Published on Mar 18, 2022

Julie Johnson

Calculating pool volume

We have to factor in a lot of things when taking care of our commercial pools. Equipment and water chemistry are two big ones. But without knowing how many gallons of water our swimming pool has, we cannot make accurate decisions and perform the proper treatment.

Plumbing Size

A builder must determine what plumbing size is needed when constructing a new pool build.  They cannot make this determination without knowing the size of the pool and how many gallons of water it will eventually hold. Proper plumbing size is crucial for proper circulation, flow rate and turnover rate.

Equipment Size

Whether adding equipment for the first time or replacing existing equipment, we have to now take into consideration the plumbing size, the size of the pool, the desired turnover rate, and again, how many gallons of water are in the swimming pool.

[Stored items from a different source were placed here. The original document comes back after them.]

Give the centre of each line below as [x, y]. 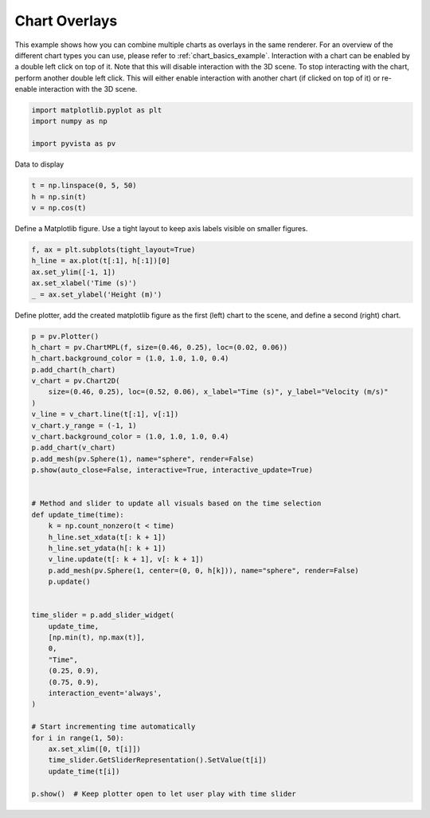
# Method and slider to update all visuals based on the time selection [176, 503]
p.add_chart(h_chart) [74, 370]
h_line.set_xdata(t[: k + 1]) [107, 537]
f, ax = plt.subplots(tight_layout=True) [113, 250]
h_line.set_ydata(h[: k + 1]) [107, 548]
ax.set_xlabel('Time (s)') [84, 283]
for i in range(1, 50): [78, 738]
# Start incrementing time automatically [113, 727]
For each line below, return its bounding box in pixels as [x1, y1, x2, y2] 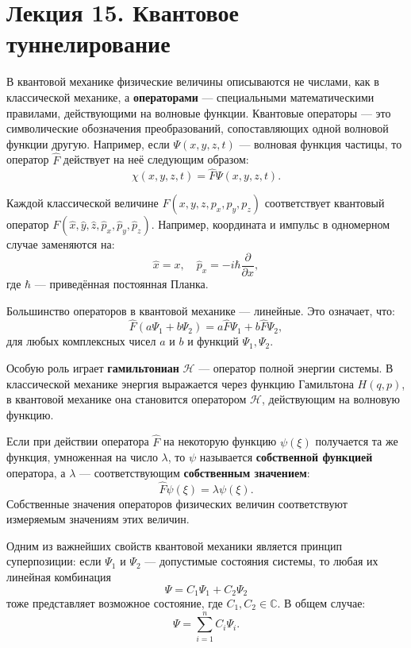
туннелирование [6, 27, 171, 60]
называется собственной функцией [199, 449, 373, 465]
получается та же [315, 433, 398, 449]
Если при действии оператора [6, 433, 149, 449]
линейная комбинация [6, 568, 111, 584]
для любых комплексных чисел [6, 333, 156, 349]
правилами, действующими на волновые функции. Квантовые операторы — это [6, 104, 391, 121]
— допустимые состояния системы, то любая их [144, 553, 378, 569]
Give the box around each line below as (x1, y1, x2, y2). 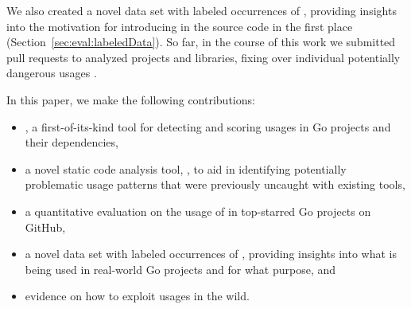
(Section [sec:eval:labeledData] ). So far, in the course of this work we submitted (6, 33, 396, 50)
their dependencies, (25, 134, 118, 151)
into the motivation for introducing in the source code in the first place (6, 18, 353, 34)
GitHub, (25, 218, 66, 235)
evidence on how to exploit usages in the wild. (25, 287, 250, 304)
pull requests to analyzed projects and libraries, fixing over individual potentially (6, 49, 401, 65)
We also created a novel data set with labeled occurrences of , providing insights (6, 2, 397, 18)
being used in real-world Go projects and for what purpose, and (25, 260, 336, 277)

For example, you wouldn’t want to put a 2 hp pump on a pool with inch and a half plumbing.  For variable speed pumps, based on the gallons per hour, a minimum of a 60 square foot filter is recommended. 

Chemical Dosing

This part is super important as pool operators because this is the part we are in charge of.  Typically, the pools we manage are already built and have existing equipment. We are in charge of the daily testing and dosing of the swimming pool chemicals. The Pool Shark H20 App, in which you are not only keeping pool logs but getting your dosing instructions, requires the gallons of the pool to properly execute dosing instructions. There are formulas that we discuss below to determine gallonage. You can figure it out with a few simple formulas.

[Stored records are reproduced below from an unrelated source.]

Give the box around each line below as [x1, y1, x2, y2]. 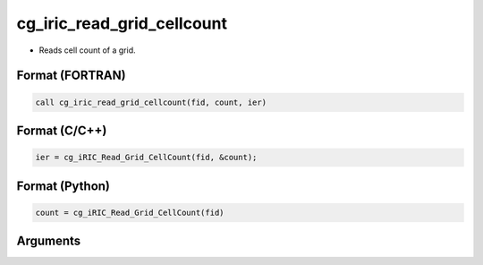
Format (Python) [16, 178, 111, 193]
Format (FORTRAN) [16, 68, 126, 83]
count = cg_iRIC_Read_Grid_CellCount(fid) [35, 207, 225, 218]
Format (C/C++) [16, 123, 107, 138]
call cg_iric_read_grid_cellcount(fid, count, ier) [35, 97, 267, 107]
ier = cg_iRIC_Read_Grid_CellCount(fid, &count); [35, 152, 258, 163]
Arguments [16, 234, 81, 249]
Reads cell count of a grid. [38, 45, 136, 56]
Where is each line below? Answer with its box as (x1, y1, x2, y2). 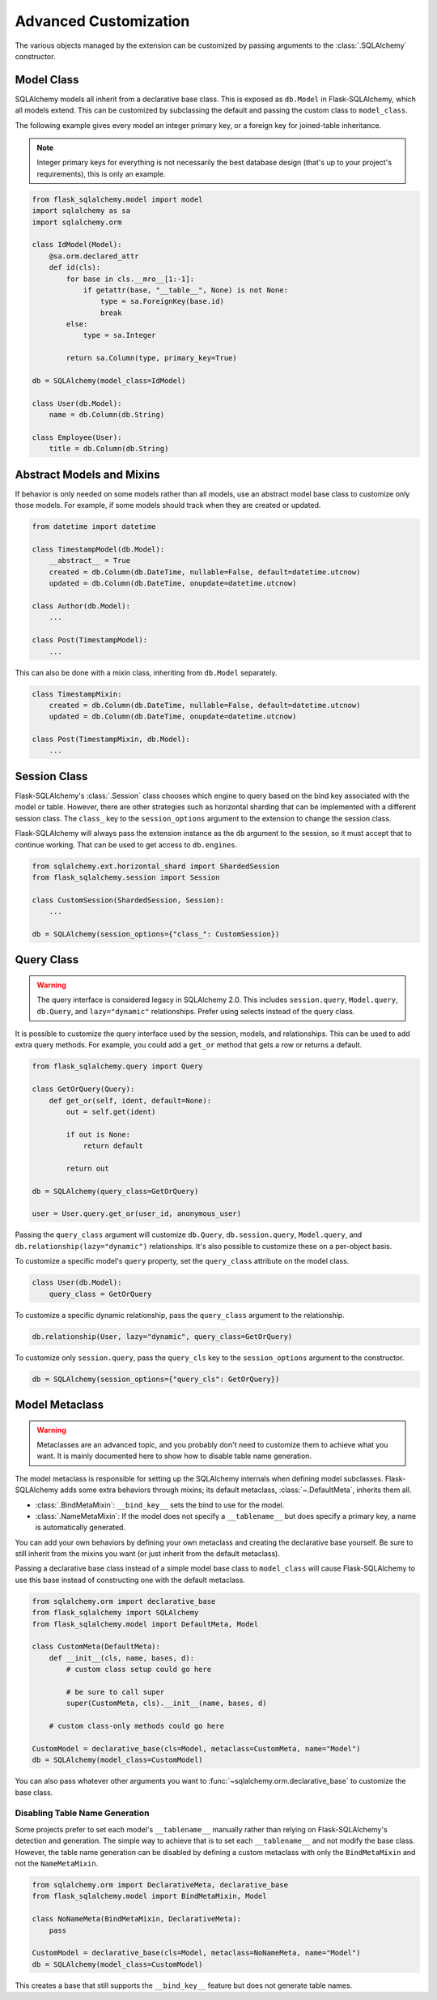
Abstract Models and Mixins (15, 467, 160, 481)
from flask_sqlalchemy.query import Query (32, 1062, 203, 1071)
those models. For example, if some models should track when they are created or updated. (15, 501, 321, 510)
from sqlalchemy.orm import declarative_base (32, 1597, 216, 1606)
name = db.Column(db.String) (49, 410, 165, 420)
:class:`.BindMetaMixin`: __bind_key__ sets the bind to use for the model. (35, 1499, 285, 1510)
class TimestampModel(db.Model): (32, 545, 165, 554)
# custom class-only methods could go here (49, 1721, 224, 1731)
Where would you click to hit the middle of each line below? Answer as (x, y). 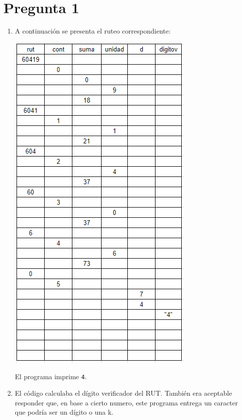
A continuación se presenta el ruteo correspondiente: (93, 31)
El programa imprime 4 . (51, 376)
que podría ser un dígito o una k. (64, 412)
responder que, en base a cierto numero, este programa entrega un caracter (126, 402)
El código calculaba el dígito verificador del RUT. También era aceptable (123, 393)
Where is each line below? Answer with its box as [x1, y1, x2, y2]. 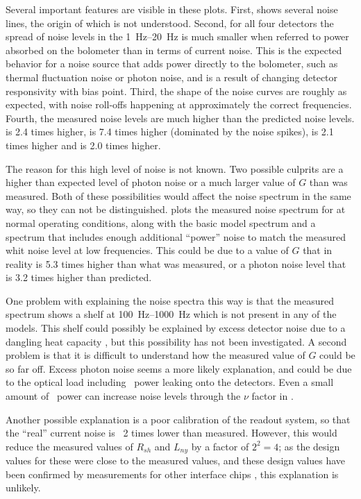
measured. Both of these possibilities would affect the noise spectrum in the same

Square or Rectangular Pools

The easy formula for finding out how many gallons are in a square or rectangular pool is Length x width x average depth x 7.5. The average depth is measured by taking the deepest depth of the pool and the shallowest point of the pool and adding them together and then dividing it by 2.  For example, If you had a pool that was 7 feet at the deep end and 3 feet at the shallow end you would add 7 + 3 = 10.  10 divided by 2 = 5.  So in this example, this pool would have an average depth of 5 ft. The reason we multiply it by 7.5 is that there are 7.5 gallons for each cubic foot. So let’s say we have a pool that is 10 ft by 20 ft and an average depth of 5. We would do 20 x 10 x 5 x 7.5= 7,500 gallons.

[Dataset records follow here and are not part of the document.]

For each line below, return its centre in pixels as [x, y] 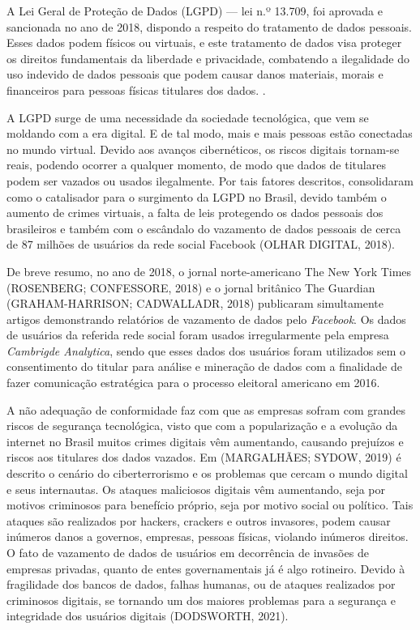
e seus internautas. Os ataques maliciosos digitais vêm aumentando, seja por [196, 489]
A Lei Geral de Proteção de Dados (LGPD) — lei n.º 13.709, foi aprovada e [195, 11]
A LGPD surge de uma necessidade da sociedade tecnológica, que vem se [188, 117]
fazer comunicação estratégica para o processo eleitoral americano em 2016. [193, 383]
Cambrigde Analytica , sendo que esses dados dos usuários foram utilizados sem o [206, 350]
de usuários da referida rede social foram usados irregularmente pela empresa [198, 335]
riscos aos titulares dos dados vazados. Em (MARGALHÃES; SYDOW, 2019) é [204, 457]
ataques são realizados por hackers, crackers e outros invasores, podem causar [199, 520]
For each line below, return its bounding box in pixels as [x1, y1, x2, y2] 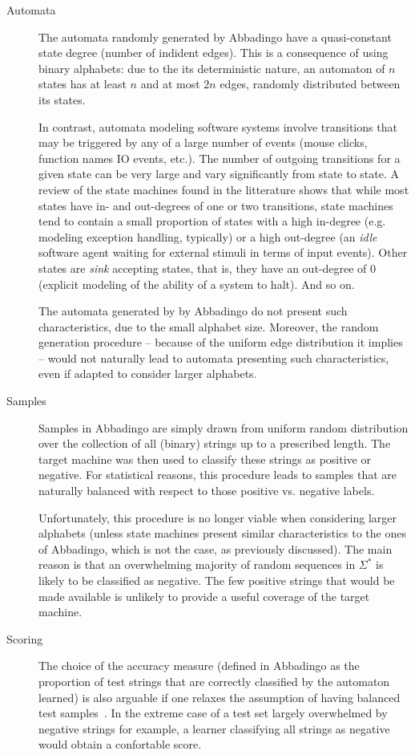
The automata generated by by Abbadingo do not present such [38, 302, 348, 319]
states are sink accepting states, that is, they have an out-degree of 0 [38, 259, 377, 276]
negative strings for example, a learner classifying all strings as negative [38, 720, 390, 737]
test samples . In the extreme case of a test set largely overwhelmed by [38, 704, 388, 721]
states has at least [38, 75, 127, 92]
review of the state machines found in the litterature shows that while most [38, 181, 409, 197]
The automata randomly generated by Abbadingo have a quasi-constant [38, 28, 392, 45]
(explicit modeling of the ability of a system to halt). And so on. [38, 275, 355, 292]
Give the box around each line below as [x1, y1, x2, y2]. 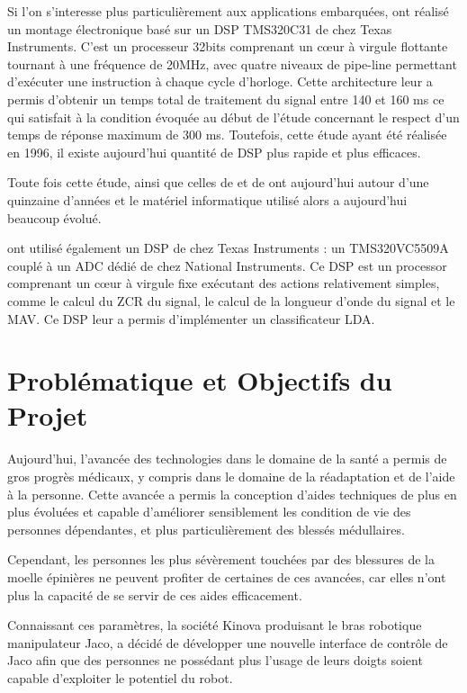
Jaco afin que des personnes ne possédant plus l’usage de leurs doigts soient [7, 651, 423, 670]
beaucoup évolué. [7, 208, 102, 227]
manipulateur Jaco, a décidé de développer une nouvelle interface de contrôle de [7, 633, 448, 652]
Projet [7, 397, 88, 434]
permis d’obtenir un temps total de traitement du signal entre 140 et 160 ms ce [7, 89, 445, 108]
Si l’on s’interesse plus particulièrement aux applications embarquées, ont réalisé [7, 2, 449, 20]
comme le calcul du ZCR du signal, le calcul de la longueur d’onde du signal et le [7, 291, 455, 310]
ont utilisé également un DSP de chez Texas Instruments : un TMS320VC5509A [7, 238, 449, 257]
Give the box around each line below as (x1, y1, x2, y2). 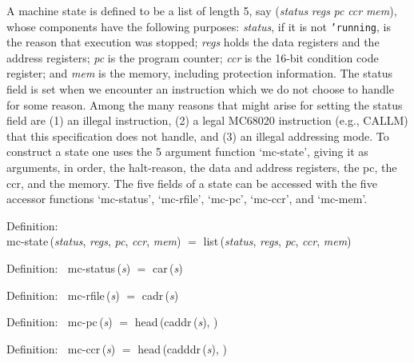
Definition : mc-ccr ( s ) (6, 340, 116, 357)
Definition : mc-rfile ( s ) (6, 286, 120, 303)
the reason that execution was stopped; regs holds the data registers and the (6, 34, 380, 50)
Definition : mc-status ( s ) (6, 259, 131, 276)
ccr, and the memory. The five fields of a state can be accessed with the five (6, 174, 377, 191)
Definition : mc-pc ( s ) (6, 313, 113, 330)
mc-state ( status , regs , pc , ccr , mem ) (6, 233, 181, 249)
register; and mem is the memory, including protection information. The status (6, 65, 392, 82)

If the pool has a severe slope, where most of it is shallow and then suddenly drops off to a deep end, this gives you a different average depth. In this case, you may want to divide the pool into two different sections, use the formula for each section and then add them together.

Round Pools

The formula for circular pools is pi (3.14) x radius squared x average depth.  A radius is equal to half of the diameter.  What you will want to do is measure the widest part of the circle, and then just divide it by 2. When we “square” a number it just means to multiply that number by 2.  So if we had a pool that was 10 ft wide, we would get a radius of 5. Let’s just say our average depth of this pool is also 5. The formula would look like this, 3.14 x 5 x5 = 392.5.  Always round up to the nearest gallon.  

When measuring a spa, sometimes we need to divide it into more than 2 sections due to the benches. Once again, add the sections together and that will give you your gallons

Free Form Pools

This is more expected of a residential versus a commercial pool, but you never know. You’ll have to break each section into its own individual sections. Then use the formula for circle or rectangle. This will depend on the “shapes” of the areas you are measuring. Then once again, add the sections together.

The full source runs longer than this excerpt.